## Supplied records
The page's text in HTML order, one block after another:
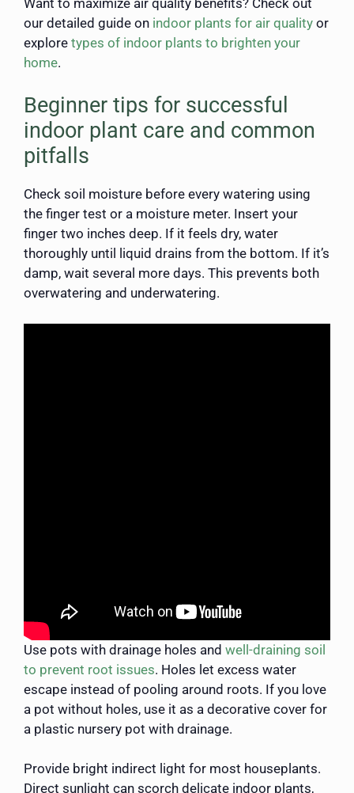
our detailed guide on indoor plants for air quality or
explore types of indoor plants to brighten your
home.
Beginner tips for successful
indoor plant care and common
pitfalls
Check soil moisture before every watering using
the finger test or a moisture meter. Insert your
finger two inches deep. If it feels dry, water
thoroughly until liquid drains from the bottom. If it’s
damp, wait several more days. This prevents both
overwatering and underwatering.
Use pots with drainage holes and well-draining soil
to prevent root issues. Holes let excess water
escape instead of pooling around roots. If you love
a pot without holes, use it as a decorative cover for
a plastic nursery pot with drainage.
Provide bright indirect light for most houseplants.
Direct sunlight can scorch delicate indoor plants,
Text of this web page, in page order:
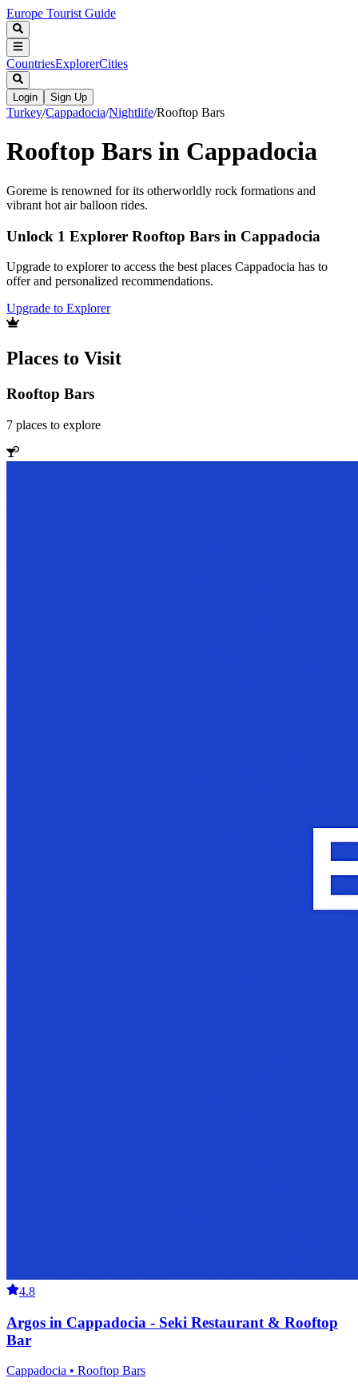
Europe Tourist Guide
CountriesExplorerCities
Login Sign Up
Turkey/Cappadocia/Nightlife/Rooftop Bars
Rooftop Bars in Cappadocia
Goreme is renowned for its otherworldly rock formations and
vibrant hot air balloon rides.
Unlock 1 Explorer Rooftop Bars in Cappadocia
Upgrade to explorer to access the best places Cappadocia has to
offer and personalized recommendations.
Upgrade to Explorer
Places to Visit
Rooftop Bars
7 places to explore
4.8
Argos in Cappadocia - Seki Restaurant & Rooftop
Bar
Cappadocia • Rooftop Bars
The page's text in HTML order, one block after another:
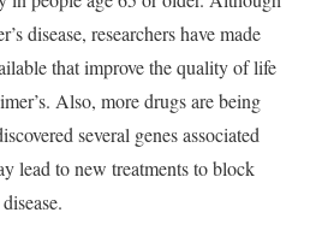
disease, researchers have made
that improve the quality of life
Also, more drugs are being
several genes associated
lead to new treatments to block
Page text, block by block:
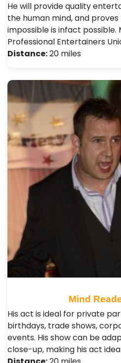
He will provide quality
the human mind, and
impossible is infact possible.
Professional Entertainers
Distance:20 miles
Mind
His act is ideal for private
birthdays, trade shows,
events. His show can be
close-up, making his act
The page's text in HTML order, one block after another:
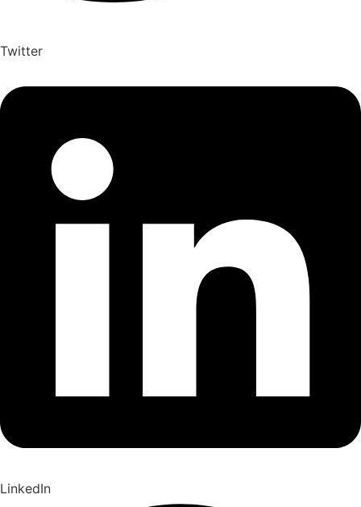
Twitter
LinkedIn
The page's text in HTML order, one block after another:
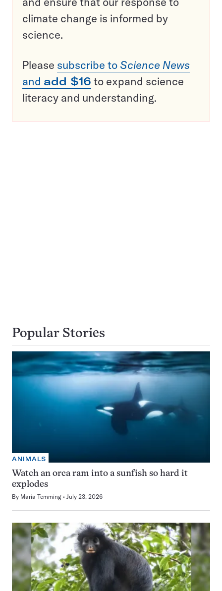
climate change is informed by
science.
Please subscribe to Science News
and add $16 to expand science
literacy and understanding.
Popular Stories
ANIMALS
Watch an orca ram into a sunfish so hard it
explodes
By Maria Temming July 23, 2026
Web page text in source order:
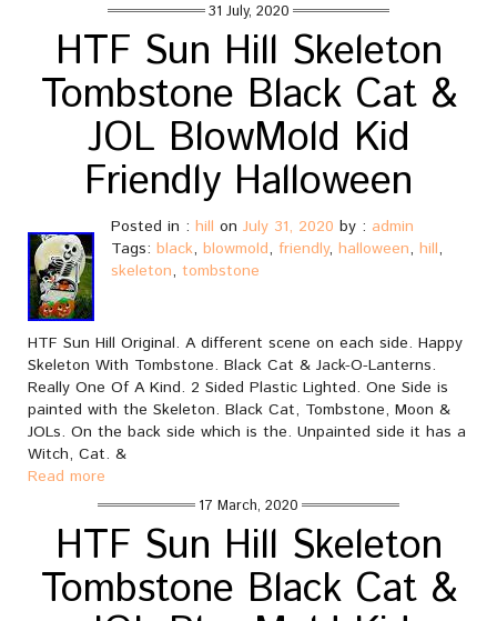
31 July, 2020
HTF Sun Hill Skeleton
Tombstone Black Cat &
JOL BlowMold Kid
Friendly Halloween
Posted in : hill on July 31, 2020 by : admin
Tags: black, blowmold, friendly, halloween, hill,
skeleton, tombstone
HTF Sun Hill Original. A different scene on each side. Happy
Skeleton With Tombstone. Black Cat & Jack-O-Lanterns.
Really One Of A Kind. 2 Sided Plastic Lighted. One Side is
painted with the Skeleton. Black Cat, Tombstone, Moon &
JOLs. On the back side which is the. Unpainted side it has a
Witch, Cat. &
Read more
17 March, 2020
HTF Sun Hill Skeleton
Tombstone Black Cat &
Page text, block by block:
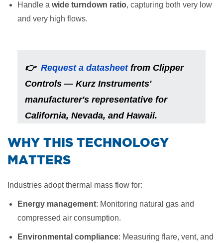
Handle a wide turndown ratio, capturing both very low
and very high flows.
👉 Request a datasheetfrom Clipper
Controls — Kurz Instruments'
manufacturer's representative for
California, Nevada, and Hawaii.
​WHY THIS TECHNOLOGY
MATTERS
Industries adopt thermal mass flow for:
Energy management: Monitoring natural gas and
compressed air consumption.
Environmental compliance: Measuring flare, vent, and
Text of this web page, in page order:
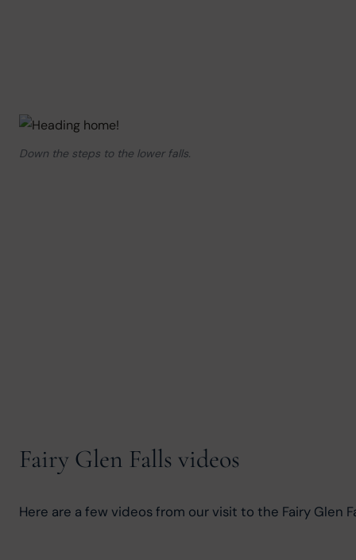
Down the steps to the lower falls.
Fairy Glen Falls videos
Here are a few videos from our visit to the Fairy Glen
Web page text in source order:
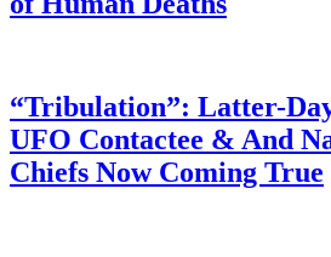
“Tribulation”: Latter-
UFO Contactee & And
Chiefs Now Coming True
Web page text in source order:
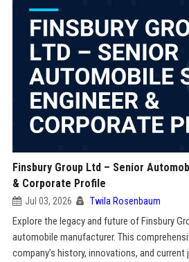
Finsbury Group Ltd – Senior
& Corporate Profile
Jul 03, 2026 Twila Rosenbaum
Explore the legacy and future of Finsbury
automobile manufacturer. This
company’s history, innovations, and
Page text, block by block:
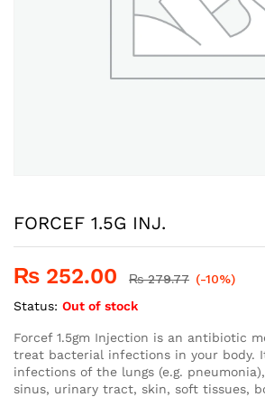
FORCEF 1.5G INJ.
₨ 252.00 ₨279.77 (-10%)
Status: Out of stock
Forcef 1.5gm Injection is an antibiotic
treat bacterial infections in your body.
infections of the lungs (e.g.
sinus, urinary tract, skin, soft tissues,
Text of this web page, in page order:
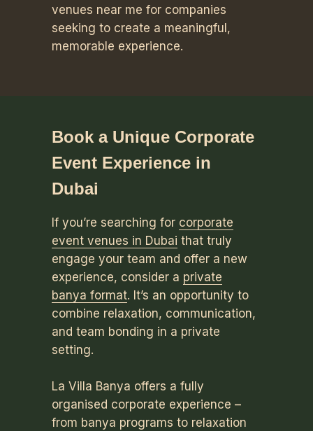
venues near me for companies
seeking to create a meaningful,
memorable experience.
Book a Unique Corporate
Event Experience in
Dubai
If you’re searching for corporate
event venues in Dubai that truly
engage your team and offer a new
experience, consider a private
banya format. It’s an opportunity to
combine relaxation, communication,
and team bonding in a private
setting.
La Villa Banya offers a fully
organised corporate experience –
from banya programs to relaxation
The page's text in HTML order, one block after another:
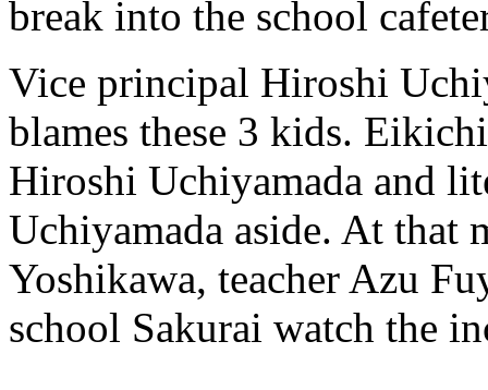
break into the school
Vice principal Hiroshi
blames these 3 kids.
Hiroshi Uchiyamada and
Uchiyamada aside. At that
Yoshikawa, teacher Azu
school Sakurai watch the
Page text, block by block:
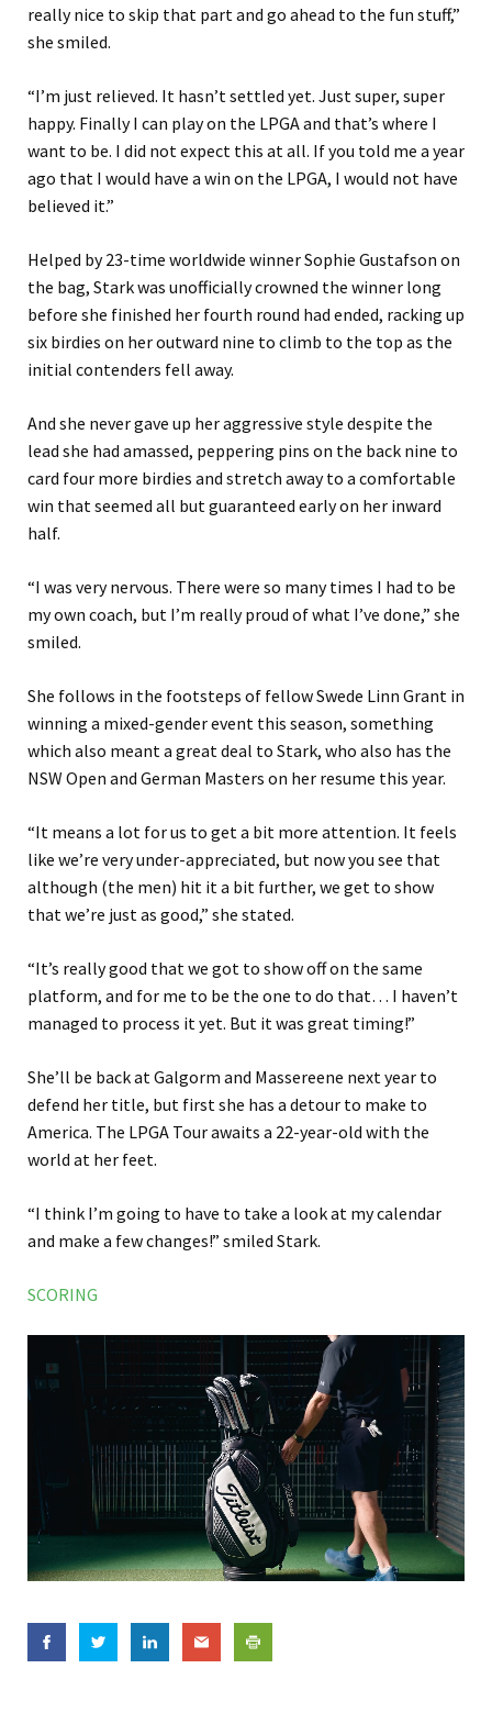
really nice to skip that part and go ahead to the fun stuff,”
she smiled.
“I’m just relieved. It hasn’t settled yet. Just super, super
happy. Finally I can play on the LPGA and that’s where I
want to be. I did not expect this at all. If you told me a year
ago that I would have a win on the LPGA, I would not have
believed it.”
Helped by 23-time worldwide winner Sophie Gustafson on
the bag, Stark was unofficially crowned the winner long
before she finished her fourth round had ended, racking up
six birdies on her outward nine to climb to the top as the
initial contenders fell away.
And she never gave up her aggressive style despite the
lead she had amassed, peppering pins on the back nine to
card four more birdies and stretch away to a comfortable
win that seemed all but guaranteed early on her inward
half.
“I was very nervous. There were so many times I had to be
my own coach, but I’m really proud of what I’ve done,” she
smiled.
She follows in the footsteps of fellow Swede Linn Grant in
winning a mixed-gender event this season, something
which also meant a great deal to Stark, who also has the
NSW Open and German Masters on her resume this year.
“It means a lot for us to get a bit more attention. It feels
like we’re very under-appreciated, but now you see that
although (the men) hit it a bit further, we get to show
that we’re just as good,” she stated.
“It’s really good that we got to show off on the same
platform, and for me to be the one to do that… I haven’t
managed to process it yet. But it was great timing!”
She’ll be back at Galgorm and Massereene next year to
defend her title, but first she has a detour to make to
America. The LPGA Tour awaits a 22-year-old with the
world at her feet.
“I think I’m going to have to take a look at my calendar
and make a few changes!” smiled Stark.
SCORING
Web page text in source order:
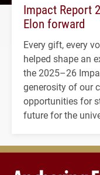
Impact Report
Elon forward
Every gift, every
helped shape an
the 2025–26
generosity of our
opportunities for
future for the
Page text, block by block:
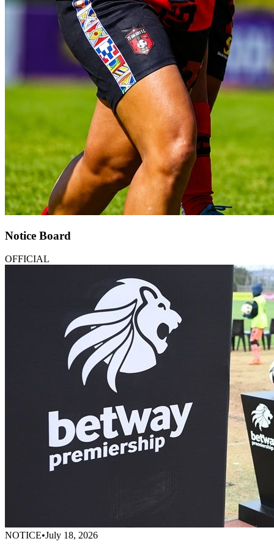
Notice Board
OFFICIAL
NOTICE•July 18, 2026
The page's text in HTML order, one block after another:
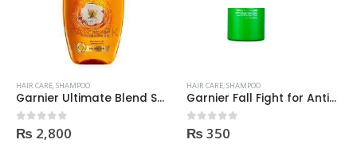
HAIR CARE,SHAMPOO
Garnier Ultimate Blend Shampoo All Flavours 400ML
0out of 5
₨ 2,800
HAIR CARE,SHAMPOO
Garnier Fall Fight for Anti-Hair Fall Shampoo 400ml
0out of 5
₨ 350
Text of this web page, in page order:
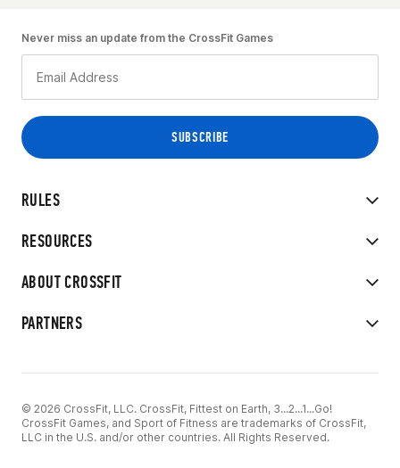
RULES
RESOURCES
ABOUT CROSSFIT
PARTNERS
Never miss an update from the CrossFit Games
© 2026 CrossFit, LLC. CrossFit, Fittest on Earth, 3...2...1...Go!
CrossFit Games, and Sport of Fitness are trademarks of CrossFit,
LLC in the U.S. and/or other countries. All Rights Reserved.

## Exercise requirements
Whatever pictures the records hold, omit them; give again exactly the lines from the one containing "UFO Contactee & And" through the one containing "card four more".

## Completed exercise
UFO Contactee & And
Chiefs Now Coming True
Web page text in source order:
Finsbury Group Ltd – Senior
& Corporate Profile
Jul 03, 2026 Twila Rosenbaum
Explore the legacy and future of Finsbury
automobile manufacturer. This
company’s history, innovations, and
Page text, block by block:
FORCEF 1.5G INJ.
₨ 252.00 ₨279.77 (-10%)
Status: Out of stock
Forcef 1.5gm Injection is an antibiotic
treat bacterial infections in your body.
infections of the lungs (e.g.
sinus, urinary tract, skin, soft tissues,
Text of this web page, in page order:
venues near me for companies
seeking to create a meaningful,
memorable experience.
Book a Unique Corporate
Event Experience in
Dubai
If you’re searching for corporate
event venues in Dubai that truly
engage your team and offer a new
experience, consider a private
banya format. It’s an opportunity to
combine relaxation, communication,
and team bonding in a private
setting.
La Villa Banya offers a fully
organised corporate experience –
from banya programs to relaxation
The page's text in HTML order, one block after another:
break into the school
Vice principal Hiroshi
blames these 3 kids.
Hiroshi Uchiyamada and
Uchiyamada aside. At that
Yoshikawa, teacher Azu
school Sakurai watch the
Page text, block by block:
really nice to skip that part and go ahead to the fun stuff,”
she smiled.
“I’m just relieved. It hasn’t settled yet. Just super, super
happy. Finally I can play on the LPGA and that’s where I
want to be. I did not expect this at all. If you told me a year
ago that I would have a win on the LPGA, I would not have
believed it.”
Helped by 23-time worldwide winner Sophie Gustafson on
the bag, Stark was unofficially crowned the winner long
before she finished her fourth round had ended, racking up
six birdies on her outward nine to climb to the top as the
initial contenders fell away.
And she never gave up her aggressive style despite the
lead she had amassed, peppering pins on the back nine to
card four more birdies and stretch away to a comfortable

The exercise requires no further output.